Saved entries
⁂
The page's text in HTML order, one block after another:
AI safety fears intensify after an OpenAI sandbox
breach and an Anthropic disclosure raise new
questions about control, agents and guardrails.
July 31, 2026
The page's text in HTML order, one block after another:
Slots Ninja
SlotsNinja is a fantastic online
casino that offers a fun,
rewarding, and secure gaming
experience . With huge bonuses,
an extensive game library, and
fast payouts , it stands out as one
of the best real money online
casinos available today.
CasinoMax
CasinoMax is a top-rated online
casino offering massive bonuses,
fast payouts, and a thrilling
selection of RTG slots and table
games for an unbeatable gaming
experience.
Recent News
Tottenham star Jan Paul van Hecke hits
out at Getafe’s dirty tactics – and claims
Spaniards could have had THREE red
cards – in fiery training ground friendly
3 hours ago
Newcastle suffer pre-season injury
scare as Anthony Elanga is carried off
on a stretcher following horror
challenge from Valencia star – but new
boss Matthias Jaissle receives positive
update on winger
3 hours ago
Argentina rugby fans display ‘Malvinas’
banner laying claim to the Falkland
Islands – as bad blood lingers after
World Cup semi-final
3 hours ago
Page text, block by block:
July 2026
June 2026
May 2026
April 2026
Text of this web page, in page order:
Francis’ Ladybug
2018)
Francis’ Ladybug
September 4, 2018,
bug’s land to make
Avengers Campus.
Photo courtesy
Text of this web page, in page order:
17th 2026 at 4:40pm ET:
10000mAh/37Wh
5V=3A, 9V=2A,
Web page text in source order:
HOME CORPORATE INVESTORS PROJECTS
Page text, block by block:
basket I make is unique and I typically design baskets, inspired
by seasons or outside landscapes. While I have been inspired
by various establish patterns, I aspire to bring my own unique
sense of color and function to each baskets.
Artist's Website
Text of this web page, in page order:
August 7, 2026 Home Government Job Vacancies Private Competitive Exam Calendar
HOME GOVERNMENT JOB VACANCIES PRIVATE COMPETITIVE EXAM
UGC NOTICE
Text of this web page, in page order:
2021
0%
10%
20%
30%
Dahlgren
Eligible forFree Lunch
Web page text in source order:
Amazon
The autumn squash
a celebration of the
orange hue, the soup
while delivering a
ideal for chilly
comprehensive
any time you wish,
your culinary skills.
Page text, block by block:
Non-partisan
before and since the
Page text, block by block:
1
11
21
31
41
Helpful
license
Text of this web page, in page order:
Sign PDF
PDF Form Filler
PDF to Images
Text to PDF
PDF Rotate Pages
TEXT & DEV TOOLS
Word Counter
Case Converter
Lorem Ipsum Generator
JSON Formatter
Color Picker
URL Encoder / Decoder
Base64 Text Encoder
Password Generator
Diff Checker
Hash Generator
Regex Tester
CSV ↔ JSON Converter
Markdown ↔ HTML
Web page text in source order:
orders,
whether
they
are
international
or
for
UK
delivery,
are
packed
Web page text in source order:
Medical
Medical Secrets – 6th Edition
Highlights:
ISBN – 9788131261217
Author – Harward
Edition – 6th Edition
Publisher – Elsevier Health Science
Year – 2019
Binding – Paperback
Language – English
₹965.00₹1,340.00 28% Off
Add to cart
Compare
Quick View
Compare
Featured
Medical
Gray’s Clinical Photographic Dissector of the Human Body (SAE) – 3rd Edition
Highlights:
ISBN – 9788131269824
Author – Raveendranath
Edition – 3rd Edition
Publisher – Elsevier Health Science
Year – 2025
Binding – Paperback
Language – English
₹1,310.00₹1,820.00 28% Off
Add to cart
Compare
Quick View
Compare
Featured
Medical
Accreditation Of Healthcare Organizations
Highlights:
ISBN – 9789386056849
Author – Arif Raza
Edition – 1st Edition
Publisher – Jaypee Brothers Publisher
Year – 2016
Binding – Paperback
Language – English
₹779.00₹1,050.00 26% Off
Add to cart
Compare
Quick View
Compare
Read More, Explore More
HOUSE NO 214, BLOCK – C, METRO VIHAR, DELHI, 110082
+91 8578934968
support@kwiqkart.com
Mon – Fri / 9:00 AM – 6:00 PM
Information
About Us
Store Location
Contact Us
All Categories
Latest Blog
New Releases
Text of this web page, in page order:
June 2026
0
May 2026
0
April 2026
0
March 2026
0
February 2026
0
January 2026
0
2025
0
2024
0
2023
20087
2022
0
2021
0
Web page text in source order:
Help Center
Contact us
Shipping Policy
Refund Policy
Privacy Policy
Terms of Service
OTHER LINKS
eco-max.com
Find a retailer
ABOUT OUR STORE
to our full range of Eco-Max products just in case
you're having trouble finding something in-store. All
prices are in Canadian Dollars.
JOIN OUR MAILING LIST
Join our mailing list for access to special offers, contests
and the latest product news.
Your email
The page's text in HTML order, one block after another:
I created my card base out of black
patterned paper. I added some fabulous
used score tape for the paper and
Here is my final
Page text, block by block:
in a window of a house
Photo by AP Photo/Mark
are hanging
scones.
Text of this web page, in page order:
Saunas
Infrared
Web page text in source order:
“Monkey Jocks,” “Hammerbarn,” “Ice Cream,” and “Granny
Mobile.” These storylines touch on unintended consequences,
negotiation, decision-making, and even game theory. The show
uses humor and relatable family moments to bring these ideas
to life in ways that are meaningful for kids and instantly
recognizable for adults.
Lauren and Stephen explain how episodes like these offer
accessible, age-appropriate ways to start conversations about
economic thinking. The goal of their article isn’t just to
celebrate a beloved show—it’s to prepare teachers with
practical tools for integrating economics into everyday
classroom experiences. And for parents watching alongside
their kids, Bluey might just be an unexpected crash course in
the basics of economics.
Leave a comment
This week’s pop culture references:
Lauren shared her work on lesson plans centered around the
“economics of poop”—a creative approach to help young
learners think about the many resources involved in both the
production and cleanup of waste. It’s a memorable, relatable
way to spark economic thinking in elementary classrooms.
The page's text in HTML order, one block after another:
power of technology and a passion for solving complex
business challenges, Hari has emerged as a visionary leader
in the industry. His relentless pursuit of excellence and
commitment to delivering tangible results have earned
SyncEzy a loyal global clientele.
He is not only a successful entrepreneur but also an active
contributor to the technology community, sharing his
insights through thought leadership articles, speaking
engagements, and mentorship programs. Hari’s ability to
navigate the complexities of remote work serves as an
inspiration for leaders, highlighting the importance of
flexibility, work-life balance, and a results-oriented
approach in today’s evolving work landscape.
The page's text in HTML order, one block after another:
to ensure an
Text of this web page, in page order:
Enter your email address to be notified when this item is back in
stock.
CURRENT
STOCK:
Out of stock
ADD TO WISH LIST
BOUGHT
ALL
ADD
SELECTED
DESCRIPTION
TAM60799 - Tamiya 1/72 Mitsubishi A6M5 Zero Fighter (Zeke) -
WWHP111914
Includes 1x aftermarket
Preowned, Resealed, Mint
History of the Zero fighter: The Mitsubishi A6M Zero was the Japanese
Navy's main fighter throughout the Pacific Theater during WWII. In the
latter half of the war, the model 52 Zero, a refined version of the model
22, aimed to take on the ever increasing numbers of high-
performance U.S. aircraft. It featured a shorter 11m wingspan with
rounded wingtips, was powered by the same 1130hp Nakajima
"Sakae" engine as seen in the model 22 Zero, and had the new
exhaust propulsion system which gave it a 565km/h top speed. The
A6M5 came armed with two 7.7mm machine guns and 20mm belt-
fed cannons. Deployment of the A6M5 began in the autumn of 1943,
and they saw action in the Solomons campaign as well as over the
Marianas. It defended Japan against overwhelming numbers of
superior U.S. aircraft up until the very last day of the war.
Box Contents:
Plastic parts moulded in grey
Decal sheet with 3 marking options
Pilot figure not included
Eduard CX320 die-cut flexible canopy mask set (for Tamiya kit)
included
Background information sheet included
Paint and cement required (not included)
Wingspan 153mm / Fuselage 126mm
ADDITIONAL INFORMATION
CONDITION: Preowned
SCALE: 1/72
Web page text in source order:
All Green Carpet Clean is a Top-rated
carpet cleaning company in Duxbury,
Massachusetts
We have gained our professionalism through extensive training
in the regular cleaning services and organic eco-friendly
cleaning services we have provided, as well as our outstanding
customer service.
⁂
Exercise
With the line that has "Lauren and Stephen" as the first and the line that has "SyncEzy a loyal global clientele." as the last, repeat exactly that run of lines above and no more.

Your response
Lauren and Stephen explain how episodes like these offer
accessible, age-appropriate ways to start conversations about
economic thinking. The goal of their article isn’t just to
celebrate a beloved show—it’s to prepare teachers with
practical tools for integrating economics into everyday
classroom experiences. And for parents watching alongside
their kids, Bluey might just be an unexpected crash course in
the basics of economics.
Leave a comment
This week’s pop culture references:
Lauren shared her work on lesson plans centered around the
“economics of poop”—a creative approach to help young
learners think about the many resources involved in both the
production and cleanup of waste. It’s a memorable, relatable
way to spark economic thinking in elementary classrooms.
The page's text in HTML order, one block after another:
power of technology and a passion for solving complex
business challenges, Hari has emerged as a visionary leader
in the industry. His relentless pursuit of excellence and
commitment to delivering tangible results have earned
SyncEzy a loyal global clientele.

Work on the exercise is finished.